NHS England has announced that it is doubling the size of the pilot that will see pharmacists employed directly in GP practices following an “overwhelmingly positive response” from surgeries. The budget for the three-year initiative is being increased from £15m to £31m, which will pay for 403 pharmacists and involve 698 practices, it says.
“By testing these new ways of working across professional boundaries we are taking another step forward to relieving some of the pressure that GPs are clearly under and ensuring patients see the health professional that best suits their needs,” NHS England’s chief executive Simon Stevens says.
The announcement, made on 16 November 2015, was described as “fantastic news” by the chair of the Royal Pharmaceutical Society’s English Pharmacy Board Sandra Gidley. “It’s a real vote of confidence in the pharmacy profession and a huge step towards the integration of pharmacists into primary care.

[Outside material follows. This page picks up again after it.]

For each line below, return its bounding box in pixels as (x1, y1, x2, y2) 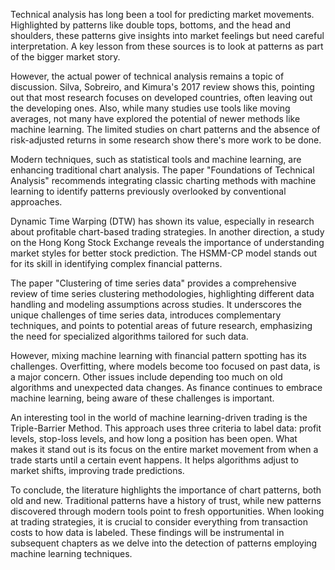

“More patients will see first-hand the difference a practice pharmacist can make to their health and more GPs will come to regard them as an essential part of the multidisciplinary team in their practice.”
Maureen Baker, chair of the Royal College of GPs (RCGP), says feedback received from RCGP members who already have a practice-based pharmacist suggests they play an invaluable role. “So we are pleased that NHS England has taken the idea so seriously and has so swiftly brought it to fruition.”
The announcement comes on the same day that NHS England was due to reveal the first 73 applications that will receive a share of the £31m. The pilot, first announced in July 2015, originally involved a maximum of 250 pharmacists.
The first pharmacists will begin working under the scheme in spring 2016.